■ Your instructions
Skip the pictures. Return exactly the lines from the one containing "pip install pertdist" through the end of the entries below.

■ The input
○ ○ ○

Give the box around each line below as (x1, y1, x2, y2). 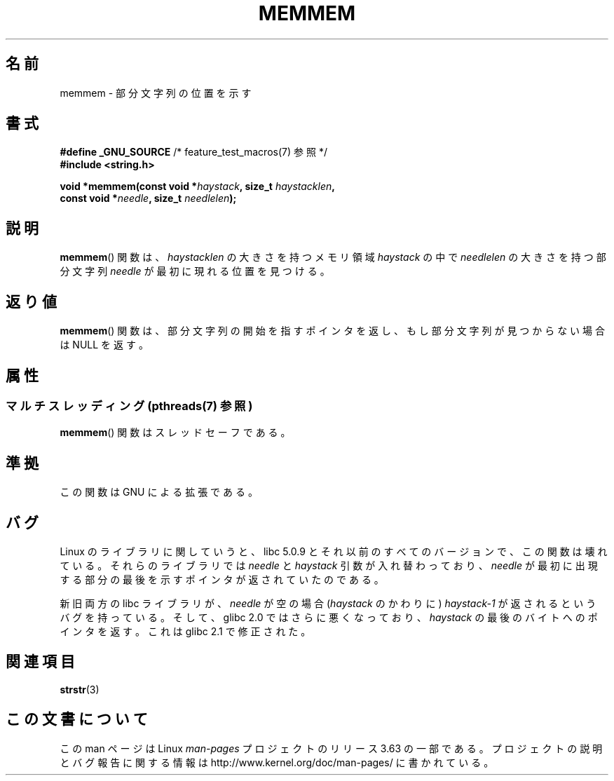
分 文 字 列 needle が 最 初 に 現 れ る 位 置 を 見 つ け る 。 (60, 265, 330, 278)
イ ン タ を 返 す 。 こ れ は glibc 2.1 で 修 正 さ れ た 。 (60, 625, 311, 638)
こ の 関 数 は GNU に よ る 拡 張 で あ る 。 (60, 486, 258, 498)
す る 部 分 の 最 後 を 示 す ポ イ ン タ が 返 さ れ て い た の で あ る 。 (60, 573, 384, 586)
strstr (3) (60, 683, 100, 695)
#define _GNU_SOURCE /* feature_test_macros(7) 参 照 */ (60, 146, 327, 158)
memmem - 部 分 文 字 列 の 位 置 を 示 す (60, 86, 252, 99)
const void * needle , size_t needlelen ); (60, 192, 237, 205)
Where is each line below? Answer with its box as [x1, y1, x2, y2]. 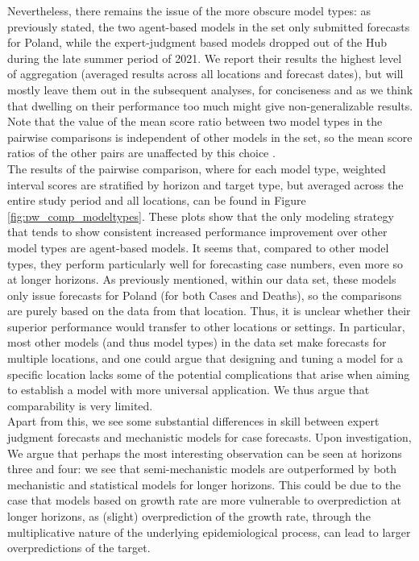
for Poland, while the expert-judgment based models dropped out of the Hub [7, 34, 388, 51]
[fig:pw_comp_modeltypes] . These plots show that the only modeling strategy [7, 207, 394, 224]
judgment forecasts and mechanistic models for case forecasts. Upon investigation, [7, 429, 412, 446]
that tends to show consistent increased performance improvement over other [7, 223, 388, 240]
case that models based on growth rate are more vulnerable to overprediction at [7, 492, 401, 509]
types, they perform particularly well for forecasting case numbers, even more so [7, 255, 404, 272]
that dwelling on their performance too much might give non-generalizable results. [7, 97, 413, 114]
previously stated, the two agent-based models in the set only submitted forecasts [7, 18, 410, 35]
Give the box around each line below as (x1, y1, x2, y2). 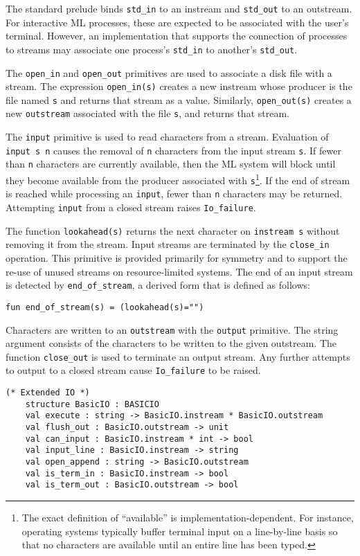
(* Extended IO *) (6, 388, 90, 398)
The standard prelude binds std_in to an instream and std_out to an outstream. (6, 1, 352, 15)
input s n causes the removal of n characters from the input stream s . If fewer (6, 143, 341, 157)
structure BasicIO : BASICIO (25, 399, 159, 409)
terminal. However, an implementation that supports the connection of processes (6, 28, 348, 43)
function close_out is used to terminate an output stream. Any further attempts (6, 349, 350, 364)
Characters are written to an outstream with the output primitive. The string (6, 322, 339, 337)
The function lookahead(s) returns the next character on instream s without (6, 223, 340, 237)
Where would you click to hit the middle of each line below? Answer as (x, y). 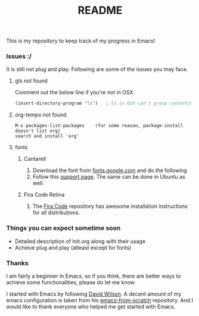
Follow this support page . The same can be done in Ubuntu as (109, 177)
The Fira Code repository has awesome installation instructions (110, 206)
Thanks (17, 263)
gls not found (31, 81)
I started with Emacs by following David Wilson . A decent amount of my (94, 294)
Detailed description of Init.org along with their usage (80, 241)
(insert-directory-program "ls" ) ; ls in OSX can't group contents (103, 103)
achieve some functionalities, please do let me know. (71, 282)
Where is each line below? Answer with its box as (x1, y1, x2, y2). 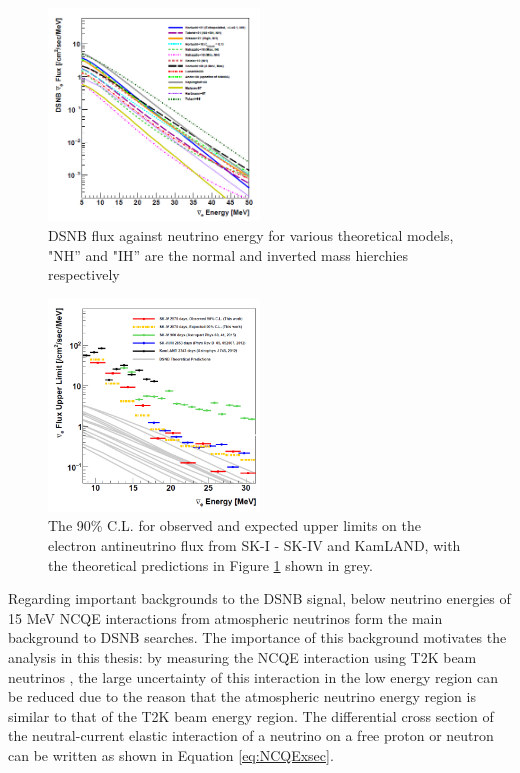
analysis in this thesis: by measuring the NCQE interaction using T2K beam (8, 647, 477, 668)
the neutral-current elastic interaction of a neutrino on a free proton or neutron (8, 725, 494, 746)
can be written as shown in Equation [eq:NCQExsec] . (8, 745, 334, 766)
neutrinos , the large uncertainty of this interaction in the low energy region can (8, 666, 499, 687)
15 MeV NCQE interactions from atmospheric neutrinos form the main (8, 607, 443, 628)
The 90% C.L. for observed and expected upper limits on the (48, 515, 422, 536)
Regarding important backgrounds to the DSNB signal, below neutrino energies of (8, 588, 511, 609)
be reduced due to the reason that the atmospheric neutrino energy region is (8, 686, 476, 707)
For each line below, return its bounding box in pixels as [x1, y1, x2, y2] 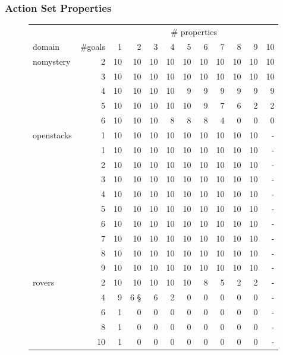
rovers [33, 276, 55, 289]
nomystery [33, 55, 71, 67]
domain [33, 40, 60, 52]
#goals [80, 40, 105, 52]
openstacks [33, 128, 72, 141]
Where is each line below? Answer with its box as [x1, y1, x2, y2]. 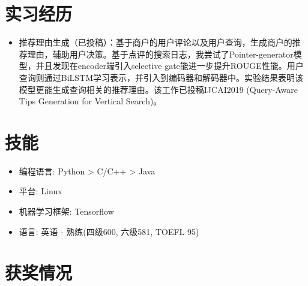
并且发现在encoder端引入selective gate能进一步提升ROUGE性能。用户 [35, 59, 304, 72]
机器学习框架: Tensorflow [19, 205, 114, 217]
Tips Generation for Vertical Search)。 [19, 95, 162, 107]
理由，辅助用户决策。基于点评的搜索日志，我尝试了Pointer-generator [27, 47, 294, 60]
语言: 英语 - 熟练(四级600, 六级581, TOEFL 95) [19, 225, 199, 237]
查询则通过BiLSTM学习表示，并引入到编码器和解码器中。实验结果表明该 [19, 71, 304, 83]
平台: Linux [19, 185, 62, 197]
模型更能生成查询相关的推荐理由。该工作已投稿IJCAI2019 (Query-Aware [19, 83, 298, 95]
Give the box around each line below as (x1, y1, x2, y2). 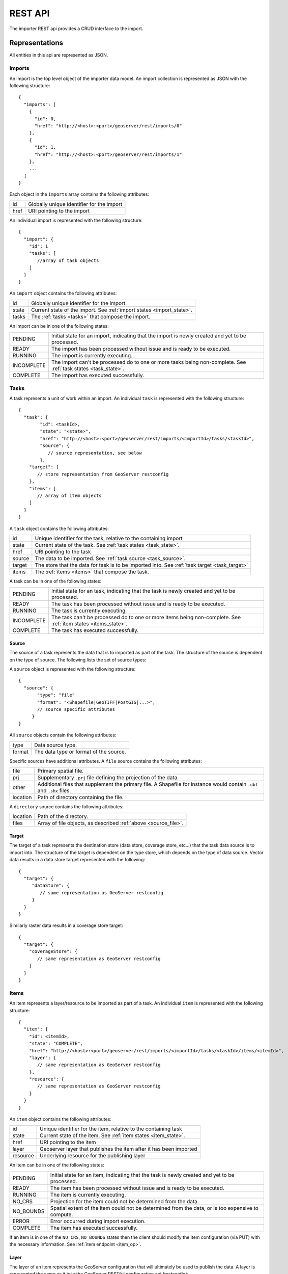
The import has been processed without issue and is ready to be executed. (51, 346, 231, 353)
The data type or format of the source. (34, 748, 127, 755)
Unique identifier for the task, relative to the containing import (35, 535, 183, 542)
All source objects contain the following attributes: (9, 732, 117, 738)
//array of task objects (37, 257, 99, 263)
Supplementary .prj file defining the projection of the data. (37, 774, 179, 781)
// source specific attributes (37, 706, 116, 712)
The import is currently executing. (51, 352, 132, 359)
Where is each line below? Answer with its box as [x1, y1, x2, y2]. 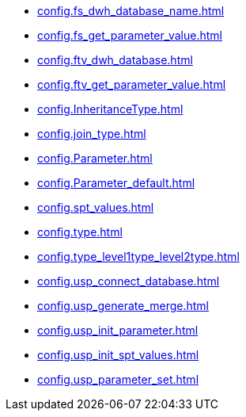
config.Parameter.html [37, 151, 153, 165]
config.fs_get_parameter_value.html [37, 29, 223, 42]
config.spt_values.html [37, 201, 154, 214]
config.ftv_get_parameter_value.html [37, 78, 226, 91]
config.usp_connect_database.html [37, 274, 220, 288]
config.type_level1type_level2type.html [37, 250, 240, 263]
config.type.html [37, 225, 123, 239]
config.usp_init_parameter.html [37, 323, 199, 337]
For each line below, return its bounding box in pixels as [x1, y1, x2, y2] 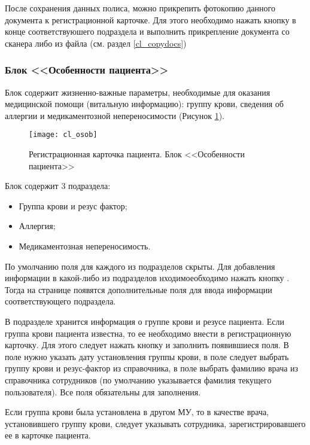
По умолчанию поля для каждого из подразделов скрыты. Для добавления [5, 260, 275, 272]
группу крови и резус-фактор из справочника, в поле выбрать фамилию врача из [5, 362, 299, 374]
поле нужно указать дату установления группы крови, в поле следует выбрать [5, 350, 289, 362]
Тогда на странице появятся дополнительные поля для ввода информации [5, 283, 272, 295]
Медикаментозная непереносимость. [19, 240, 151, 252]
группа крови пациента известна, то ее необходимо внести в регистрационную [5, 327, 291, 339]
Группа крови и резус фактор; [19, 199, 127, 212]
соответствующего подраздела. [5, 295, 116, 307]
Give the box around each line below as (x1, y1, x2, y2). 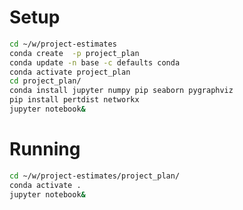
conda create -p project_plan (9, 48, 140, 58)
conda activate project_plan (9, 67, 131, 77)
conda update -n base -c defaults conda (9, 57, 181, 68)
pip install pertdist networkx (9, 95, 140, 105)
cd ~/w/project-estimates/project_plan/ (9, 171, 181, 181)
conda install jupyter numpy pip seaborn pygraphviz (9, 86, 234, 96)
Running (9, 138, 81, 161)
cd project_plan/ (9, 76, 82, 86)
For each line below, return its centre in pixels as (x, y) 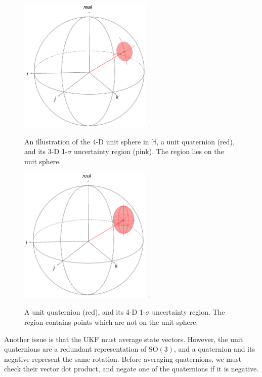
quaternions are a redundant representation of (75, 349)
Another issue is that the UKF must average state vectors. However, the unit (124, 339)
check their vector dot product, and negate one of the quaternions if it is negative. (132, 369)
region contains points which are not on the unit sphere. (111, 322)
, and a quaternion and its (214, 349)
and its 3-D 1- (46, 151)
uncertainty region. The (188, 312)
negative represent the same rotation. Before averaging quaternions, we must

○ ○ ○

■ Expected answer
pip install pertdist networkx (9, 95, 140, 105)
cd ~/w/project-estimates/project_plan/ (9, 171, 181, 181)
conda install jupyter numpy pip seaborn pygraphviz (9, 86, 234, 96)
Running (9, 138, 81, 161)
cd project_plan/ (9, 76, 82, 86)
For each line below, return its centre in pixels as (x, y) 
quaternions are a redundant representation of (75, 349)
Another issue is that the UKF must average state vectors. However, the unit (124, 339)
check their vector dot product, and negate one of the quaternions if it is negative. (132, 369)
region contains points which are not on the unit sphere. (111, 322)
, and a quaternion and its (214, 349)
and its 3-D 1- (46, 151)
uncertainty region. The (188, 312)
negative represent the same rotation. Before averaging quaternions, we must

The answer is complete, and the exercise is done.